O ídolo geralmente fica alojado dentro de um prédio onde os atendentes cuidam dele e ajudam a distribuir bênçãos aos visitantes. Mas a Índia é um lugar movimentado e povoado, o que significa que não é incomum passar às pressas pelo pequeno vestíbulo onde o ídolo está sentado.
Eu não sabia de nada disso quando visitei um dos templos Kali Ma de Calcutá.
Tudo que eu sabia era que Kali Ma era uma estrela do rock espiritual, que atraiu a adoração de milhões e milhões, apesar de ser poderosa, feminina e nada parecida com a Deusa Virgem que cresci adorando. Mas deixe-me reiterar, eu não sabia nada sobre os templos hindus. Tudo que eu sabia sobre Kali Ma era o que pesquisei em particular quando era um adolescente espiritualmente curioso do Meio-Oeste.
Então, quando entrei e vi pessoas fazendo fila de cabras saudáveis para sacrificar à Deusa, meu primeiro pensamento foi: Ah, merda, realmente espero que meus pais não descubram isso.
Parte III / O sacrifício do bode e o tapa
eu estava dentroTemplo Kalighat de Calcutá, um famoso templo de 200 anos onde muitos hindus fazem uma peregrinação para adorar Kali Ma. É uma das 51 zonas sagradas de Kali em todo o mundo e acredita-se que seja o local de descanso do dedo do pé direito de Sati, uma encarnação anterior da Deusa.
É também o único templo em Calcutá onde você pode sacrificar uma cabra a Kali.
Mais uma vez, não posso explicar as complexidades do sacrifício de animais no Hinduísmo; sem surpresa, é umtópico quentepara uma religião que inclina-se para o vegetarianismo em muitas seitas. Mas quero comunicar claramente que o sacrifício que vi foi feito com o máximo respeito pelo animal e pelo ato. Em suma, teve um grande significado para todos os envolvidos diretamente.
Aqueles que forneceram o bode eram humildes e necessitados. O sacerdote que realizou o sacrifício foi igualmente solene. Com movimentos rápidos e orquestrados, o feito foi cumprido e a cabra não sofreu mais.

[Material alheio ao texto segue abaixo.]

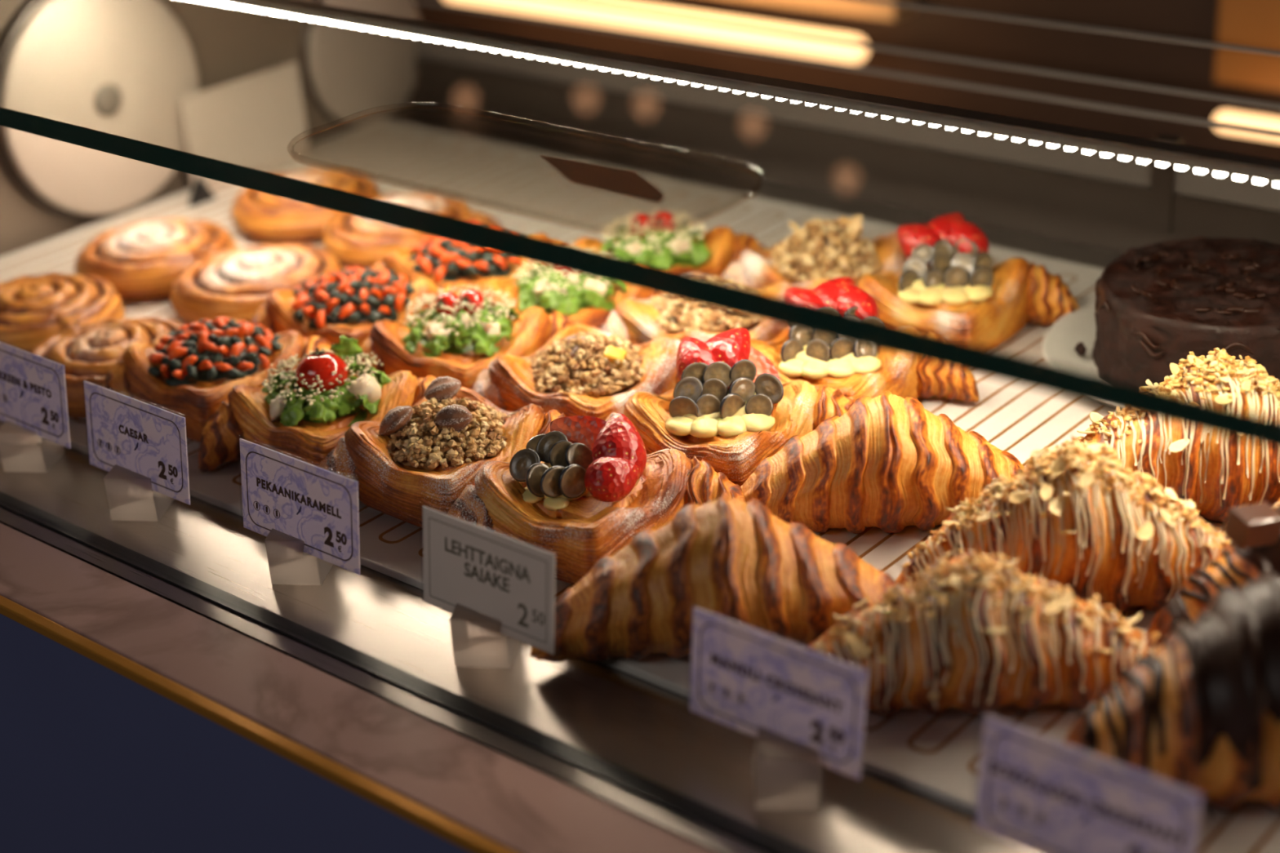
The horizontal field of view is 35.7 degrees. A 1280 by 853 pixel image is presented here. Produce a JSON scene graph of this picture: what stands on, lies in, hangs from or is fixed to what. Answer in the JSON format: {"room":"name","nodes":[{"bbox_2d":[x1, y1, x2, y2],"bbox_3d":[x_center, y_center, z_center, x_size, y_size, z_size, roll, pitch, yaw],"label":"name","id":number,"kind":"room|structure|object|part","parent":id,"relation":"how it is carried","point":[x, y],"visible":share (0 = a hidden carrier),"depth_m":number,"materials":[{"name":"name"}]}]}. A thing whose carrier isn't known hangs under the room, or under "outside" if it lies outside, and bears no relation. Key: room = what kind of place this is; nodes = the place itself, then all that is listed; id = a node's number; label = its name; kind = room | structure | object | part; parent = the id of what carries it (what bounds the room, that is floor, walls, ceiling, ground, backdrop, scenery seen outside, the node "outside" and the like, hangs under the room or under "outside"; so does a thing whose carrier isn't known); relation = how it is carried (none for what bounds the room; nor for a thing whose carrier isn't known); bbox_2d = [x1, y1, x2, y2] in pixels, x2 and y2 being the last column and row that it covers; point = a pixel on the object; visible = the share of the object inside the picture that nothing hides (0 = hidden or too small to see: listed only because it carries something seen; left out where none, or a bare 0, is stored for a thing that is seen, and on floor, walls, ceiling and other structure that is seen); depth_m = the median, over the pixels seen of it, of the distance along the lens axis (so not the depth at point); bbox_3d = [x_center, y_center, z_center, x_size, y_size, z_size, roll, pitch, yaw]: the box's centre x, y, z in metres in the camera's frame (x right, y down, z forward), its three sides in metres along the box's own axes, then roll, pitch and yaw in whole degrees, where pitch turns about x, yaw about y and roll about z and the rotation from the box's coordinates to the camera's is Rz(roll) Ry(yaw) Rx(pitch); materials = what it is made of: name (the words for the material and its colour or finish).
{"room":"food shop","nodes":[
{"label":"food shop","id":0,"kind":"room"},
{"bbox_2d":[414,0,1279,160],"bbox_3d":[0.250,-0.250,2.572,3.200,1.050,0.580,17,33,37],"label":"light fixture","id":1,"kind":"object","parent":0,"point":[1247,23],"depth_m":2.00,"materials":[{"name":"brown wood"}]},
{"bbox_2d":[448,0,867,62],"bbox_3d":[0.003,-0.460,2.222,0.607,0.028,0.044,17,33,37],"label":"lamp","id":2,"kind":"object","parent":1,"relation":"attached to","point":[834,51],"visible":0.77,"depth_m":2.16,"materials":[{"name":"beige"}]},
{"bbox_2d":[1213,110,1279,141],"bbox_3d":[0.706,-0.230,1.686,0.455,0.020,0.040,17,33,37],"label":"lamp","id":3,"kind":"object","parent":1,"relation":"attached to","point":[1225,116],"visible":0.75,"depth_m":1.79,"materials":[{"name":"beige"}]},
{"bbox_3d":[0.718,-0.345,1.684,0.468,0.165,0.028,17,33,37],"label":"amber panel","id":4,"kind":"part","parent":1,"relation":"part of","materials":[{"name":"orange plastic"}]},
{"bbox_3d":[-0.425,0.992,1.356,5.800,0.050,5.800,17,33,37],"label":"floor","id":5,"kind":"structure","parent":0,"visible":0},
{"bbox_2d":[0,0,1279,852],"bbox_3d":[0.225,0.269,1.152,1.800,1.350,0.754,17,33,37],"label":"display case","id":6,"kind":"object","parent":5,"relation":"on","point":[159,693],"visible":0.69,"depth_m":1.02,"materials":[{"name":"clear glass"}]},
{"bbox_2d":[0,420,65,472],"bbox_3d":[-0.357,0.009,1.165,0.027,0.026,0.027,1,26,9],"label":"block","id":7,"kind":"object","parent":6,"relation":"on","point":[21,450],"visible":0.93,"depth_m":1.15,"materials":[{"name":"clear plastic"}]},
{"bbox_2d":[0,342,71,448],"bbox_3d":[-0.357,-0.022,1.146,0.092,0.051,0.008,17,33,37],"label":"price card","id":8,"kind":"object","parent":7,"relation":"on","point":[33,394],"visible":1,"depth_m":1.14,"materials":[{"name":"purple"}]},
{"bbox_2d":[0,0,199,219],"bbox_3d":[-0.411,-0.250,1.517,0.022,0.188,0.188,17,33,37],"label":"round disc","id":9,"kind":"object","parent":6,"relation":"on","point":[121,68],"visible":0.94,"depth_m":1.50,"materials":[{"name":"beige ceramic"}]},
{"bbox_2d":[103,464,174,521],"bbox_3d":[-0.277,0.034,1.101,0.027,0.026,0.027,1,26,9],"label":"block","id":10,"kind":"object","parent":6,"relation":"on","point":[131,496],"visible":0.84,"depth_m":1.09,"materials":[{"name":"clear plastic"}]},
{"bbox_2d":[83,380,190,504],"bbox_3d":[-0.276,0.007,1.085,0.092,0.051,0.008,17,33,37],"label":"price card","id":11,"kind":"object","parent":10,"relation":"on","point":[139,437],"visible":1,"depth_m":1.08,"materials":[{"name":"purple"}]},
{"bbox_3d":[-0.452,-0.343,1.472,0.030,0.445,0.735,17,33,37],"label":"panel","id":12,"kind":"part","parent":6,"relation":"part of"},
{"bbox_3d":[0.004,0.599,0.998,1.800,0.918,0.015,17,33,37],"label":"panel","id":13,"kind":"part","parent":6,"relation":"part of","materials":[{"name":"blue laminate"}]},
{"bbox_3d":[-0.028,0.186,0.793,1.800,0.006,0.007,17,33,37],"label":"brass trim","id":14,"kind":"part","parent":6,"relation":"part of","materials":[{"name":"orange"}]},
{"bbox_2d":[264,528,333,585],"bbox_3d":[-0.175,0.064,1.026,0.027,0.026,0.027,1,26,9],"label":"block","id":15,"kind":"object","parent":6,"relation":"on","point":[288,562],"visible":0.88,"depth_m":1.01,"materials":[{"name":"clear plastic"}]},
{"bbox_2d":[239,438,360,574],"bbox_3d":[-0.173,0.039,1.005,0.092,0.051,0.008,17,33,37],"label":"price card","id":16,"kind":"object","parent":15,"relation":"on","point":[314,505],"visible":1,"depth_m":1.00,"materials":[{"name":"purple"}]},
{"bbox_2d":[300,0,420,128],"bbox_3d":[-0.238,-0.326,1.719,0.012,0.137,0.137,17,33,37],"label":"round disc","id":17,"kind":"object","parent":6,"relation":"on","point":[346,70],"visible":0.9,"depth_m":1.71,"materials":[{"name":"beige ceramic"}]},
{"bbox_2d":[449,603,519,668],"bbox_3d":[-0.073,0.096,0.945,0.027,0.026,0.027,1,26,9],"label":"holder","id":18,"kind":"object","parent":6,"relation":"on","point":[477,639],"visible":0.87,"depth_m":0.93,"materials":[{"name":"clear plastic"}]},
{"bbox_2d":[422,506,555,654],"bbox_3d":[-0.072,0.070,0.927,0.087,0.051,0.008,17,33,37],"label":"price card","id":19,"kind":"object","parent":18,"relation":"on","point":[508,580],"visible":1,"depth_m":0.92,"materials":[{"name":"white paper"}]},
{"bbox_2d":[0,119,1279,852],"bbox_3d":[0.252,0.036,1.050,1.708,0.005,0.556,17,33,37],"label":"display tray","id":20,"kind":"object","parent":6,"relation":"on","point":[938,757],"visible":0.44,"depth_m":1.23,"materials":[{"name":"beige ceramic"}]},
{"bbox_2d":[0,272,124,352],"bbox_3d":[-0.398,-0.075,1.319,0.112,0.036,0.128,-23,32,-34],"label":"cinnamon roll","id":21,"kind":"object","parent":20,"relation":"on","point":[34,308],"visible":0.66,"depth_m":1.30,"materials":[{"name":"brown food"}]},
{"bbox_2d":[30,316,185,417],"bbox_3d":[-0.324,-0.042,1.242,0.128,0.036,0.110,1,26,10],"label":"cinnamon roll","id":22,"kind":"object","parent":20,"relation":"on","point":[87,352],"visible":0.5,"depth_m":1.23,"materials":[{"name":"brown food"}]},
{"bbox_2d":[74,217,238,301],"bbox_3d":[-0.339,-0.123,1.412,0.128,0.036,0.111,6,27,19],"label":"cinnamon roll","id":23,"kind":"object","parent":20,"relation":"on","point":[142,260],"visible":0.64,"depth_m":1.39,"materials":[{"name":"brown food"}]},
{"bbox_2d":[187,175,216,207],"bbox_3d":[-0.346,-0.188,1.563,0.006,0.024,0.024,17,33,37],"label":"wedge","id":24,"kind":"object","parent":20,"relation":"on","point":[201,193],"visible":0.9,"depth_m":1.56,"materials":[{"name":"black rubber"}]},
{"bbox_2d":[102,316,331,442],"bbox_3d":[-0.251,-0.033,1.192,0.132,0.053,0.124,17,33,37],"label":"danish pastry","id":25,"kind":"object","parent":20,"relation":"on","point":[190,380],"visible":0.47,"depth_m":1.18,"materials":[{"name":"brown food"}]},
{"bbox_2d":[177,62,310,189],"bbox_3d":[-0.319,-0.241,1.613,0.006,0.083,0.120,17,33,37],"label":"sign card","id":26,"kind":"object","parent":20,"relation":"on","point":[251,121],"visible":0.71,"depth_m":1.61,"materials":[{"name":"white paper"}]},
{"bbox_2d":[169,243,342,324],"bbox_3d":[-0.254,-0.098,1.347,0.133,0.036,0.117,14,31,32],"label":"cinnamon roll","id":27,"kind":"object","parent":20,"relation":"on","point":[232,283],"visible":0.59,"depth_m":1.33,"materials":[{"name":"brown food"}]},
{"bbox_2d":[231,167,382,244],"bbox_3d":[-0.246,-0.170,1.496,0.128,0.035,0.114,17,33,37],"label":"cinnamon roll","id":28,"kind":"object","parent":20,"relation":"on","point":[261,216],"visible":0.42,"depth_m":1.47,"materials":[{"name":"brown food"}]},
{"bbox_2d":[198,334,435,472],"bbox_3d":[-0.175,-0.012,1.127,0.133,0.064,0.124,17,33,37],"label":"danish pastry","id":29,"kind":"object","parent":20,"relation":"on","point":[302,413],"visible":0.72,"depth_m":1.12,"materials":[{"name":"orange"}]},
{"bbox_3d":[-0.182,-0.042,1.122,0.008,0.005,0.009,-10,16,-13],"label":"tomato stem","id":30,"kind":"part","parent":29,"relation":"part of","materials":[{"name":"green plant"}]},
{"bbox_2d":[249,266,460,345],"bbox_3d":[-0.177,-0.070,1.260,0.132,0.052,0.125,17,33,37],"label":"danish pastry","id":31,"kind":"object","parent":20,"relation":"on","point":[348,302],"visible":0.56,"depth_m":1.25,"materials":[{"name":"orange food"}]},
{"bbox_2d":[322,191,502,268],"bbox_3d":[-0.166,-0.145,1.434,0.128,0.036,0.112,-3,26,1],"label":"cinnamon roll","id":32,"kind":"object","parent":20,"relation":"on","point":[353,241],"visible":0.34,"depth_m":1.41,"materials":[{"name":"brown food"}]},
{"bbox_2d":[318,376,565,528],"bbox_3d":[-0.101,0.011,1.077,0.133,0.056,0.124,17,33,37],"label":"danish pastry","id":33,"kind":"object","parent":20,"relation":"on","point":[425,453],"visible":0.7,"depth_m":1.06,"materials":[{"name":"brown food"}]},
{"bbox_2d":[353,284,570,389],"bbox_3d":[-0.104,-0.051,1.203,0.133,0.058,0.125,17,33,37],"label":"danish pastry","id":34,"kind":"object","parent":20,"relation":"on","point":[458,336],"visible":0.61,"depth_m":1.19,"materials":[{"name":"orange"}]},
{"bbox_3d":[-0.120,-0.075,1.199,0.008,0.009,0.003,17,1,37],"label":"tomato stem","id":35,"kind":"part","parent":34,"relation":"part of","materials":[{"name":"beige food"}]},
{"bbox_3d":[-0.105,-0.076,1.197,0.008,0.009,0.003,9,-3,24],"label":"tomato stem","id":36,"kind":"part","parent":34,"relation":"part of","materials":[{"name":"food"}]},
{"bbox_2d":[371,220,568,292],"bbox_3d":[-0.110,-0.103,1.319,0.133,0.053,0.124,17,33,37],"label":"danish pastry","id":37,"kind":"object","parent":20,"relation":"on","point":[439,260],"visible":0.28,"depth_m":1.30,"materials":[{"name":"orange food"}]},
{"bbox_2d":[480,247,657,328],"bbox_3d":[-0.041,-0.079,1.252,0.132,0.059,0.125,17,33,37],"label":"danish pastry","id":38,"kind":"object","parent":20,"relation":"on","point":[588,300],"visible":0.38,"depth_m":1.24,"materials":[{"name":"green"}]},
{"bbox_2d":[471,323,680,420],"bbox_3d":[-0.026,-0.025,1.148,0.132,0.052,0.124,17,33,37],"label":"danish pastry","id":39,"kind":"object","parent":20,"relation":"on","point":[583,370],"visible":0.61,"depth_m":1.14,"materials":[{"name":"orange food"}]},
{"bbox_2d":[447,413,746,585],"bbox_3d":[-0.025,0.032,1.014,0.133,0.064,0.124,17,33,37],"label":"danish pastry","id":40,"kind":"object","parent":20,"relation":"on","point":[579,491],"visible":0.76,"depth_m":1.00,"materials":[{"name":"brown food"}]},
{"bbox_2d":[572,208,765,276],"bbox_3d":[0.013,-0.110,1.309,0.131,0.058,0.123,17,33,37],"label":"danish pastry","id":41,"kind":"object","parent":20,"relation":"on","point":[672,246],"visible":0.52,"depth_m":1.30,"materials":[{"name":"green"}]},
{"bbox_3d":[-0.002,-0.133,1.304,0.008,0.009,0.003,17,1,37],"label":"tomato stem","id":42,"kind":"part","parent":41,"relation":"part of","materials":[{"name":"food"}]},
{"bbox_3d":[0.013,-0.134,1.302,0.008,0.009,0.003,9,-3,24],"label":"tomato stem","id":43,"kind":"part","parent":41,"relation":"part of","materials":[{"name":"food"}]},
{"bbox_2d":[599,271,811,344],"bbox_3d":[0.046,-0.063,1.217,0.131,0.050,0.125,17,33,37],"label":"danish pastry","id":44,"kind":"object","parent":20,"relation":"on","point":[637,322],"visible":0.34,"depth_m":1.20,"materials":[{"name":"brown food"}]},
{"bbox_2d":[530,491,896,662],"bbox_3d":[0.040,0.067,0.925,0.185,0.070,0.082,-3,26,1],"label":"croissant","id":45,"kind":"object","parent":20,"relation":"on","point":[727,557],"visible":0.76,"depth_m":0.90,"materials":[{"name":"brown food"}]},
{"bbox_2d":[604,328,853,486],"bbox_3d":[0.049,-0.007,1.083,0.132,0.066,0.124,17,33,37],"label":"danish pastry","id":46,"kind":"object","parent":20,"relation":"on","point":[730,408],"visible":0.68,"depth_m":1.08,"materials":[{"name":"brown food"}]},
{"bbox_2d":[722,214,906,289],"bbox_3d":[0.124,-0.102,1.279,0.133,0.058,0.124,17,33,37],"label":"danish pastry","id":47,"kind":"object","parent":20,"relation":"on","point":[815,254],"visible":0.5,"depth_m":1.27,"materials":[{"name":"brown food"}]},
{"bbox_2d":[750,276,979,402],"bbox_3d":[0.114,-0.040,1.143,0.132,0.066,0.124,17,33,37],"label":"danish pastry","id":48,"kind":"object","parent":20,"relation":"on","point":[857,370],"visible":0.45,"depth_m":1.14,"materials":[{"name":"brown food"}]},
{"bbox_2d":[740,390,1024,533],"bbox_3d":[0.128,0.016,1.022,0.173,0.068,0.076,-1,26,5],"label":"croissant","id":49,"kind":"object","parent":20,"relation":"on","point":[889,464],"visible":0.7,"depth_m":1.00,"materials":[{"name":"brown food"}]},
{"bbox_2d":[855,212,1079,349],"bbox_3d":[0.192,-0.087,1.230,0.132,0.066,0.124,17,33,37],"label":"danish pastry","id":50,"kind":"object","parent":20,"relation":"on","point":[948,284],"visible":0.73,"depth_m":1.22,"materials":[{"name":"brown food"}]},
{"bbox_2d":[804,549,1159,715],"bbox_3d":[0.147,0.087,0.873,0.182,0.067,0.082,-2,26,3],"label":"croissant","id":51,"kind":"object","parent":20,"relation":"on","point":[975,634],"visible":0.75,"depth_m":0.85,"materials":[{"name":"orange food"}]},
{"bbox_2d":[895,435,1231,615],"bbox_3d":[0.203,0.044,0.937,0.176,0.082,0.082,-1,26,5],"label":"croissant","id":52,"kind":"object","parent":20,"relation":"on","point":[1073,517],"visible":0.75,"depth_m":0.91,"materials":[{"name":"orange food"}]},
{"bbox_2d":[1041,301,1120,410],"bbox_3d":[0.333,-0.039,1.169,0.191,0.016,0.191,17,33,37],"label":"cake plate","id":53,"kind":"object","parent":20,"relation":"on","point":[1059,342],"visible":0.14,"depth_m":1.20,"materials":[{"name":"beige ceramic"}]},
{"bbox_2d":[1073,342,1086,355],"bbox_3d":[0.263,-0.046,1.184,0.008,0.009,0.009,-20,30,-30],"label":"crumb","id":54,"kind":"object","parent":53,"relation":"on","point":[1080,348],"visible":1,"depth_m":1.18,"materials":[{"name":"brown food"}]},
{"bbox_2d":[1092,235,1279,386],"bbox_3d":[0.339,-0.061,1.155,0.145,0.059,0.145,13,31,32],"label":"chocolate cake","id":55,"kind":"object","parent":53,"relation":"on","point":[1156,304],"visible":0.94,"depth_m":1.13,"materials":[{"name":"food"}]},
{"bbox_2d":[1062,571,1279,812],"bbox_3d":[0.255,0.104,0.797,0.193,0.090,0.095,-3,26,1],"label":"croissant","id":56,"kind":"object","parent":20,"relation":"on","point":[1199,713],"visible":0.75,"depth_m":0.78,"materials":[{"name":"food"}]},
{"bbox_2d":[1076,347,1279,522],"bbox_3d":[0.294,0.001,1.008,0.180,0.086,0.086,-1,26,7],"label":"croissant","id":57,"kind":"object","parent":20,"relation":"on","point":[1218,473],"visible":0.69,"depth_m":0.98,"materials":[{"name":"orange food"}]},
{"bbox_2d":[1146,502,1279,645],"bbox_3d":[0.302,0.067,0.881,0.176,0.079,0.080,-5,26,-2],"label":"croissant","id":58,"kind":"object","parent":20,"relation":"on","point":[1253,530],"visible":0.42,"depth_m":0.87,"materials":[{"name":"food"}]},
{"bbox_2d":[1271,497,1279,509],"bbox_3d":[0.365,0.030,0.954,0.169,0.075,0.077,-7,26,-6],"label":"croissant","id":59,"kind":"object","parent":20,"relation":"on","point":[1277,504],"visible":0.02,"depth_m":0.95,"materials":[{"name":"beige food"}]},
{"bbox_2d":[0,0,1279,450],"bbox_3d":[0.146,-0.088,0.858,1.740,0.010,0.252,17,33,37],"label":"glass shelf","id":60,"kind":"object","parent":6,"relation":"attached to","point":[1196,414],"depth_m":0.92,"materials":[{"name":"teal"}]},
{"bbox_2d":[287,102,764,227],"bbox_3d":[-0.060,-0.126,0.947,0.254,0.004,0.103,17,33,37],"label":"acrylic tray","id":61,"kind":"object","parent":60,"relation":"on","point":[748,191],"depth_m":0.92,"materials":[{"name":"clear plastic"}]},
{"bbox_3d":[-0.019,-0.116,0.919,0.093,0.001,0.028,17,33,37],"label":"paper strip","id":62,"kind":"part","parent":61,"relation":"part of","materials":[{"name":"brown paper"}]},
{"bbox_3d":[0.223,-0.133,0.939,1.740,0.008,0.012,17,33,37],"label":"light strip","id":63,"kind":"part","parent":60,"relation":"part of","materials":[{"name":"white plastic"}]},
{"bbox_3d":[0.071,-0.257,1.549,0.720,0.022,0.006,17,33,37],"label":"door pane","id":64,"kind":"part","parent":6,"relation":"part of","materials":[{"name":"clear glass"}]},
{"bbox_2d":[753,725,824,812],"bbox_3d":[0.063,0.142,0.832,0.027,0.026,0.027,1,26,9],"label":"holder","id":65,"kind":"object","parent":6,"relation":"on","point":[789,774],"visible":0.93,"depth_m":0.82,"materials":[{"name":"clear plastic"}]},
{"bbox_2d":[689,606,868,780],"bbox_3d":[0.055,0.110,0.828,0.092,0.051,0.008,17,33,37],"label":"price card","id":66,"kind":"object","parent":65,"relation":"on","point":[744,678],"visible":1,"depth_m":0.82,"materials":[{"name":"purple"}]},
{"bbox_3d":[0.465,-0.096,1.266,1.740,0.069,0.014,17,33,37],"label":"rail","id":67,"kind":"part","parent":6,"relation":"part of","materials":[{"name":"brown"}]},
{"bbox_3d":[0.743,-0.049,1.025,1.004,0.022,0.006,17,33,37],"label":"door pane","id":68,"kind":"part","parent":6,"relation":"part of","materials":[{"name":"clear glass"}]},
{"bbox_3d":[0.175,0.177,0.744,0.027,0.026,0.027,1,26,9],"label":"block","id":69,"kind":"object","parent":6,"relation":"on","visible":0},
{"bbox_2d":[974,715,1202,852],"bbox_3d":[0.165,0.143,0.743,0.092,0.051,0.008,17,33,37],"label":"price card","id":70,"kind":"object","parent":69,"relation":"on","point":[1037,793],"visible":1,"depth_m":0.74,"materials":[{"name":"purple"}]}
]}

Leitura sugerida:The World Tour of Oopsies: Capítulo 1 – O Escorpião
Fui um dos cerca de vinte visitantes que assistiram ao sacrifício acontecer. Ficamos em silêncio, com muitos turistas abaixando a cabeça por respeito ou por choque. Mas um turista (doméstico, indiano) gravou um vídeo do processo, que chamou a atenção do padre.
Ele invadiu até onde o turista estava com o telefone ainda na mão. Ele ergueu o dedo para advertir o turista e, com velocidade surpreendente, puxou a mão para trás e desferiu um tapa devastador. O turista cambaleou para trás e o padre continuou, aparentemente exigindo que ele apagasse o vídeo.
E é disso que mais me lembro do sacrifício do bode: a bofetada que o sucedeu. Foi a coisa mais justa que já vi na minha vida. Vou me lembrar das mãos daquele homem corpulento enquanto viver.
TL;DR minha turnê mundial de histórias de viagens:Não filme nenhum ato espiritual, mesmo que você seja local. Além disso, os sacrifícios de sangue são reais e têm um significado profundo para os envolvidos.